Diário da Região

26/01/2017 - 00h00min

Lucy Montoro

Quando o videogame é o melhor tratamento

Lucy Montoro

Elton Rodrigues Rodolfo Garcia Leonel, 28, faz tratamento no videogame Xbox, auxiliado pela mãe, Telma Garcia Leonel, 50 anos
Rodolfo Garcia Leonel, 28, faz tratamento no videogame Xbox, auxiliado pela mãe, Telma Garcia Leonel, 50 anos

Rodolfo Garcia Leonel, 28 anos, não era muito ligado a videogames. Às vezes, jogava algum jogo ou outro com os amigos, mas jamais imaginava que os games pudessem fazer parte da sua vida, principalmente em forma de tratamento. Nesta quarta-feira, dia 25, a opinião dele sobre os games mudou drasticamente. “O que eu quero agora é comprar um desses”, disse Rodolfo enquanto olhava para um videogame Xbox em uma das salas do Centro de Reabilitação Lucy Montoro, em Rio Preto. O paciente iniciou às 13 hora uma nova fase de seu processo de reabilitação motora. 

Dessa vez mais interativa e com ajuda de um videogame. Rodolfo sofreu um acidente de motocicleta em Santa Fé do Sul no dia 21 de novembro de 2015 e desde então luta a cada dia para recuperar todos os movimentos do corpo. “Ele chegou aqui de maca e se alimentava através de sonda. Chegou todo paralisado e não tínhamos expectativa nenhuma. Não conseguia nem sentar. Graças ao tratamento no Lucy ele melhorou muito. Hoje consegue fazer tudo sozinho”, disse a mãe dele, Telma Garcia Leonel, 50 anos.

Por conta do acidente, Rodolfo teve parte da perna direita amputada, ficou um período sem mexer o braço direito e também com a visão prejudicada. Não conseguia focar os objetos. Atualmente, ele já consegue ficar em pé e dá os primeiro passos com uma prótese. O movimento dos braços voltou junto com a memória e depois de muito treino ele conseguiu melhorar o foco na visão. “Treinei bastante colocando o dedo perto e longe dos meus olhos e ainda treino para melhorar”, disse o paciente.
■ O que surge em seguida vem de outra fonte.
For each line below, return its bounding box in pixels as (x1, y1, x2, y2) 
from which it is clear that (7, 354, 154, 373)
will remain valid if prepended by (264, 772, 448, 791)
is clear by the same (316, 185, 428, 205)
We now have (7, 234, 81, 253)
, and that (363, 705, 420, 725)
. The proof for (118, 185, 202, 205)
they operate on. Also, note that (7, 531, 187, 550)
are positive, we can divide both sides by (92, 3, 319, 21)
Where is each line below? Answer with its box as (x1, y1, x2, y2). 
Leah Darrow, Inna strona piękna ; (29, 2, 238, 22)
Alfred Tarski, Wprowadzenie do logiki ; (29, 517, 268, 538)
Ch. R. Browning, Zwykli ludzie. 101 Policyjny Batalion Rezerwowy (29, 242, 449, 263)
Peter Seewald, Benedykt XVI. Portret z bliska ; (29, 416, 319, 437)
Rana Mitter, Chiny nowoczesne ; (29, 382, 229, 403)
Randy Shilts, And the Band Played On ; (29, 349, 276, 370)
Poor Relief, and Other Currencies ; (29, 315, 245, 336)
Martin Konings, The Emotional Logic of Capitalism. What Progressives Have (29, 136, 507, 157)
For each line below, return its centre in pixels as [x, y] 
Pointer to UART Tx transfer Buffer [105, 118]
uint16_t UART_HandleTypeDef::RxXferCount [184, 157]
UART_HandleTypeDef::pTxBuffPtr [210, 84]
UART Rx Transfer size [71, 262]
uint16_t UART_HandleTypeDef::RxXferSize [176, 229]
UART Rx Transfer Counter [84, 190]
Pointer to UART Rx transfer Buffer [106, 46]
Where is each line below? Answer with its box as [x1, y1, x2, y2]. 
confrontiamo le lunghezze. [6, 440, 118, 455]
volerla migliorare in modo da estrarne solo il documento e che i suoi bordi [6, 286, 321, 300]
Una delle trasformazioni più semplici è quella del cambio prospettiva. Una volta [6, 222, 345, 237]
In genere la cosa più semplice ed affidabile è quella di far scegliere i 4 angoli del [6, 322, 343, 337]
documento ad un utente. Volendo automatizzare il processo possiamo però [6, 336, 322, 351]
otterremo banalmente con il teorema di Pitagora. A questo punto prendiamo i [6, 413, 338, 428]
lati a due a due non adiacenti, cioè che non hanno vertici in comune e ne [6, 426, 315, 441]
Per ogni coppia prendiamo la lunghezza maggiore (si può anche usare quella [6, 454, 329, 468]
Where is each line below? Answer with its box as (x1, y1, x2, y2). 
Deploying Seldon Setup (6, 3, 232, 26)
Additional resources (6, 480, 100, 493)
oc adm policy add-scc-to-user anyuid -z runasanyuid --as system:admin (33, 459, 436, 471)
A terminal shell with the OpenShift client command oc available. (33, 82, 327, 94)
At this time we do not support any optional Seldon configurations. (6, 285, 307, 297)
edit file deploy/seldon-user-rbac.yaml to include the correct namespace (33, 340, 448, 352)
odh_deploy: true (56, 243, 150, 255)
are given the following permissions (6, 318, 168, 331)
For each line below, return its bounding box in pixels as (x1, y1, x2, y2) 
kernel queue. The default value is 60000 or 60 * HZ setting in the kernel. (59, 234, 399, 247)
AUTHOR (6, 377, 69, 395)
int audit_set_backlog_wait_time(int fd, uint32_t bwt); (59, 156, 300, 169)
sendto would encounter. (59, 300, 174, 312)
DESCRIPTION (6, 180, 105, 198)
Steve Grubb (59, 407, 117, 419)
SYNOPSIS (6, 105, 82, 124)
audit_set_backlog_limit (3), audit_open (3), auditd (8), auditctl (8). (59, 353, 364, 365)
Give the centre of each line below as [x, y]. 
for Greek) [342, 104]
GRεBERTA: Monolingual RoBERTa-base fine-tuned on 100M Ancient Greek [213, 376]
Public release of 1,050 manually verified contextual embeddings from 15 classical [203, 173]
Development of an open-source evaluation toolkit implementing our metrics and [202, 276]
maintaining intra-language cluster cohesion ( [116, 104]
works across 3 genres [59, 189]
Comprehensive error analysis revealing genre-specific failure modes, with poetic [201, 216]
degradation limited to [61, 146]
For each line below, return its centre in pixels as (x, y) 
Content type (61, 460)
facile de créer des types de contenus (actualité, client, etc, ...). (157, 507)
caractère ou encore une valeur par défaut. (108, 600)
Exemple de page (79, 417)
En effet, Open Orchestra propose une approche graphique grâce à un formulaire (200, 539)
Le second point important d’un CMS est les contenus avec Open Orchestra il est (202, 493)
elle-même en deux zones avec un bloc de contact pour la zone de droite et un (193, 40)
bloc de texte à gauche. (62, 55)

São nesses tratamentos que o videogame vai ajudar. Com ajuda de sua mãe, ele ficou em pé em frente à televisão para jogar o Xbox. O Kinect do videogame permite que por sensor de movimento ele pratique os exercícios pedidos. No jogo, ele trabalha o foco na imagem e exercita o corpo, tudo o que precisa. “Ganho de coordenação motora, consciência corporal, funcionalidade, melhora de atenção, concentração, raciocínio lógico. Tudo isso é benefício desse tipo de videogame”, afirmou a terapeuta ocupacional Cristiane de Melo Pereirinha, que auxiliou Rodolfo durante a partida de videogame.

Família aprova

Para o início de Rodolfo nas atividades com videogames as terapeutas ocupacionais escolheram um jogo que envolve movimentar os braços para bloquear a bola, que vai e volta, destruindo caixas. Para praticar, o jogador precisa ter atenção e reflexo para conseguir colocar os braços na posição certa e assim conseguir a melhor pontuação. “No começo estava bem difícil. Depois consegui”, disse o paciente.

Rodolfo e a mãe aprovaram o Xbox como complemento do tratamento. “Ele quase não movimentava mais o braço direito. Até achei que fosse virar canhoto. Percebi no jogo que ele usou muito mais a direita. O jogo vai ser bom para equilíbrio e até pelo problema visual dele de foco. Ele vai ter de focar na bola para poder jogar. É excelente. Acho que esse jogo deveria ter em todos os lugares de tratamento”, afirmou Telma.

De acordo com a terapeuta ocupacional Cristiane de Melo Pereirinha, as partidas com o videogame servem como complemento à reabilitação e são indicas para alguns tipos de pacientes. As sessões são de uma hora e o tipo de jogo e o grau de dificuldade variam conforme o paciente e o tempo de prática. “Tem também jogos de duplas, que permitem ainda a integração entre os pacientes. É um complemento ao programa de reabilitação”, afirma a terapeuta ocupacional do Lucy Montoro.